There are several influential reports published each year that attempt to explain the current state of the wine industry and predict its future. While some rely on hard facts and statistics, others take a subjective stance based on industry experience and cyclical behavior.
Here are five wine trends to pay attention to as we pass the mid-point of the year.
The future is now
Several factors come into play here. For one, foreign wine producers, particularly in France, have been slow to update processes in winemaking that would increase supply while decreasing cost per bottle. Burgundy, for example, is grown in a region that’s incredibly difficult to harvest—an area parallel to Seattle, WA. Many European wines rely on region rather than variety to sell wine. For consumers, this means higher prices for foreign wines grown in areas less suitable for grape vines. It is likely old traditions will limit foreign production, which will result in exclusivity from top producers and higher prices.
The digital space has also greatly influenced traditional methods of buying and selling wine. While direct-to-consumer sales are still only about 15% of total wine sales, social media has proliferated a variety of voices discussing different types of wine, from both the producers and the consumers. Now more than ever, people are learning and interacting with wine in ways that allow new wineries to gain market presence where they once could not.
Wineries embracing the general advancement of wine production, as well as incorporating technology to improve customer access, knowledge and experience, will be the winners in the future.
Boutique wineries rise
The quality of domestic wine is better than ever. As demand for foreign wines in the United States wanes due to pricing and availability, there are increased opportunities for boutique and family-owned wineries to step in and showcase their flavors.
California reported a harvest of 4 million tons in 2014, one of the largest on record—Oregon and Washington are also yielding high-quality grapes.

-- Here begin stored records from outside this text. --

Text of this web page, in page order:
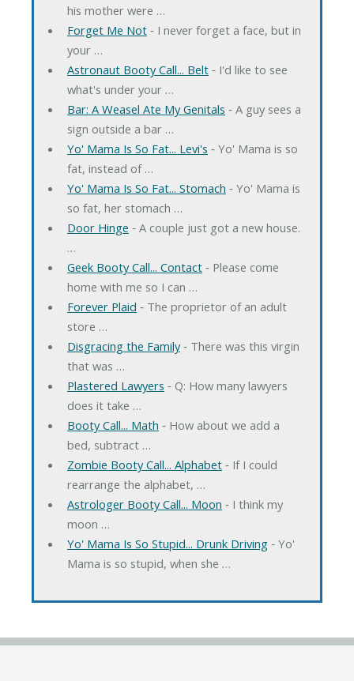
his mother were …
Forget Me Not‐ I never forget a face, but in
your …
Astronaut Booty Call... Belt‐ I'd like to see
what's under your …
Bar: A Weasel Ate My Genitals ‐ A guy sees a
sign outside a bar …
Yo' Mama Is So Fat... Levi's ‐ Yo' Mama is so
fat, instead of …
Yo' Mama Is So Fat... Stomach ‐ Yo' Mama is
so fat, her stomach …
Door Hinge ‐ A couple just got a new house.
…
Geek Booty Call... Contact‐ Please come
home with me so I can …
Forever Plaid ‐ The proprietor of an adult
store …
Disgracing the Family‐ There was this virgin
that was …
Plastered Lawyers ‐ Q: How many lawyers
does it take …
Booty Call... Math ‐ How about we add a
bed, subtract …
Zombie Booty Call... Alphabet‐ If I could
rearrange the alphabet, …
Astrologer Booty Call... Moon ‐ I think my
moon …
Yo' Mama Is So Stupid... Drunk Driving‐ Yo'
Mama is so stupid, when she …
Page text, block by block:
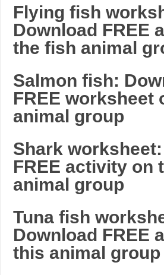
Flying fish
Download FREE
the fish animal
Salmon fish:
FREE worksheet
animal group
Shark
FREE activity on
animal group
Tuna fish
Download FREE
this animal group
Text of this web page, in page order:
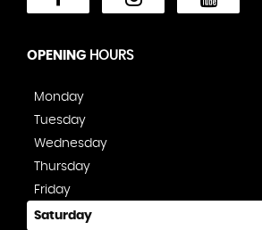
OPENING HOURS
Monday
Tuesday
Wednesday
Thursday
Friday
Saturday
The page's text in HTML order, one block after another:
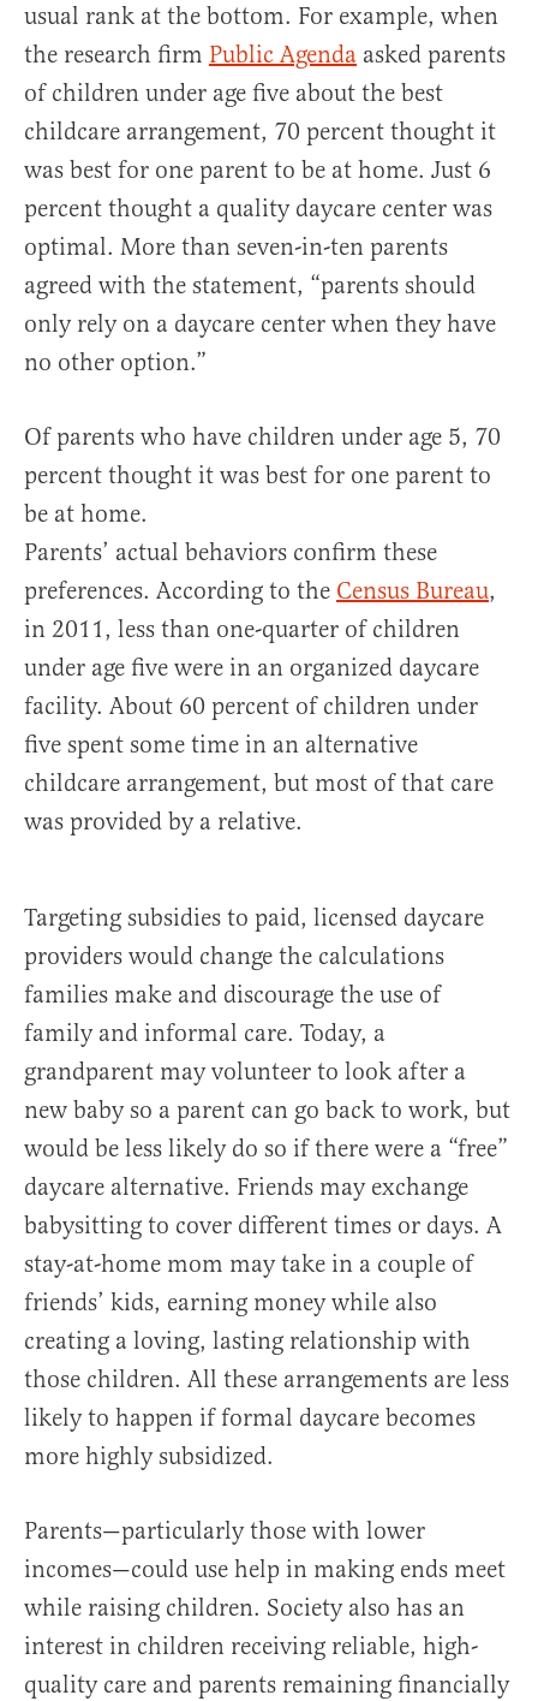
usual rank at the bottom. For example, when
the research firm Public Agenda asked parents
of children under age five about the best
childcare arrangement, 70 percent thought it
was best for one parent to be at home. Just 6
percent thought a quality daycare center was
optimal. More than seven-in-ten parents
agreed with the statement, “parents should
only rely on a daycare center when they have
no other option.”
Of parents who have children under age 5, 70
percent thought it was best for one parent to
be at home.
Parents’ actual behaviors confirm these
preferences. According to the Census Bureau,
in 2011, less than one-quarter of children
under age five were in an organized daycare
facility. About 60 percent of children under
five spent some time in an alternative
childcare arrangement, but most of that care
was provided by a relative.
Targeting subsidies to paid, licensed daycare
providers would change the calculations
families make and discourage the use of
family and informal care. Today, a
grandparent may volunteer to look after a
new baby so a parent can go back to work, but
would be less likely do so if there were a “free”
daycare alternative. Friends may exchange
babysitting to cover different times or days. A
stay-at-home mom may take in a couple of
friends’ kids, earning money while also
creating a loving, lasting relationship with
those children. All these arrangements are less
likely to happen if formal daycare becomes
more highly subsidized.
Parents—particularly those with lower
incomes—could use help in making ends meet
while raising children. Society also has an
interest in children receiving reliable, high-
quality care and parents remaining financially
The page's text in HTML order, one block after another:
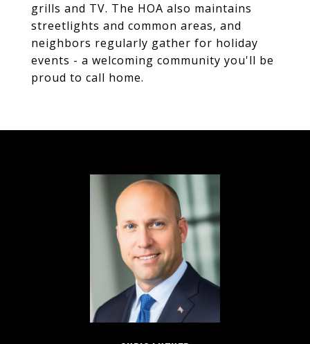
grills and TV. The HOA also maintains
streetlights and common areas, and
neighbors regularly gather for holiday
events - a welcoming community you'll be
proud to call home.
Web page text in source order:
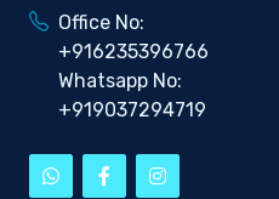
Office No:
+916235396766
Whatsapp No:
+919037294719
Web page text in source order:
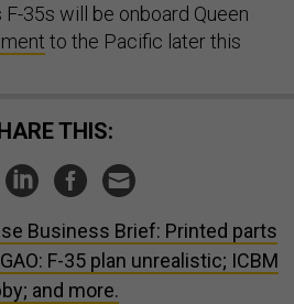
F-35s will be onboard Queen
to the Pacific later this
SHARE THIS:
Business Brief: Printed parts
F-35 plan unrealistic; ICBM
and more.
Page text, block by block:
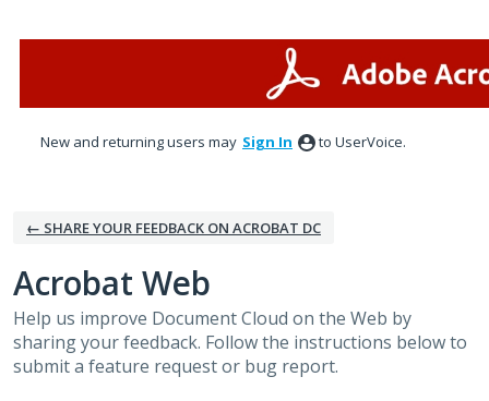
New and returning users may Sign In to UserVoice.
← SHARE YOUR FEEDBACK ON ACROBAT DC
Acrobat Web
Help us improve Document Cloud on the Web by
sharing your feedback. Follow the instructions below to
submit a feature request or bug report.
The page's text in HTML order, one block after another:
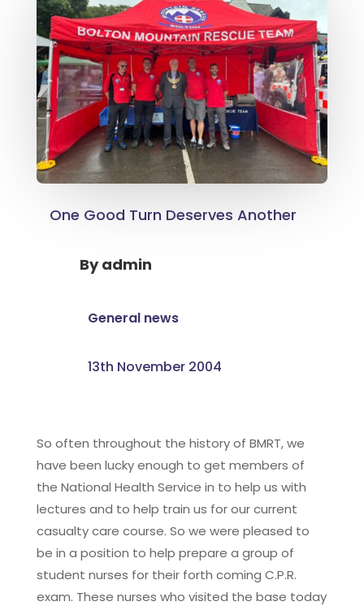
One Good Turn Deserves Another
Byadmin
General news
13th November 2004
So often throughout the history of BMRT, we
have been lucky enough to get members of
the National Health Service in to help us with
lectures and to help train us for our current
casualty care course. So we were pleased to
be in a position to help prepare a group of
student nurses for their forth coming C.P.R.
exam. These nurses who visited the base today

This is great news for the domestically produced wines coming from throughout these regions, which are predicted to be among the most sought after in the coming year.
Healthy competition among smaller wineries keeps quality high and prices reasonable. For collectors most familiar with European wines, the time has never been better to explore offerings from Western states.
Millennials are bringing an interesting twist to the wine market by introducing recipes and cocktails featuring wine—many looking for distinctive flavors to help define the next big cocktail craze. It’s not traditionally considered a large segment, but the niche group of consumers and restaurants is growing, adding its fair share of influence on the industry.
This trend was coined “wine mixology” according to one report, and described common mixing ingredients like fruit and fruit juices, club soda and liqueurs, many poured over ice. Some wineries have focused on this trend internally and offer special wine blends, a careful mix of varieties that offer unique aromas and flavors.
A demand for fine wines
As the unemployment picture improves in the US along with lower oil prices and better exchange rates, the market for quality wines has opened dramatically.
According to one report, fine wines will enjoy a breakout year in 2015, increasing 14 to 18 percentage points by year’s end. Bottles over $20 have been steady since last year and continue to increase as a category. The term “trading up” is used to describe the trend, while wines below $9 performed poorly for the second year in a row. As the economy grows stronger, consumers will seek out better wines to fill their glasses and many are likely to come from boutique wineries.
During the financial crisis, sparkling wines suffered greatly—Champagne and other sparkling varieties may have been thought too opulent considering the times. However, for the sixth year in a row, bubbles are on the rise, up 7 percent in 2015. Prosecco and cava were among the most popular sparkling wines last year.
The category shows no sign of slowing and is expected to grow even further in 2016. What’s more, there’s been a huge push from domestic producers to attract millennials, who are predicted to boost this wine category even further.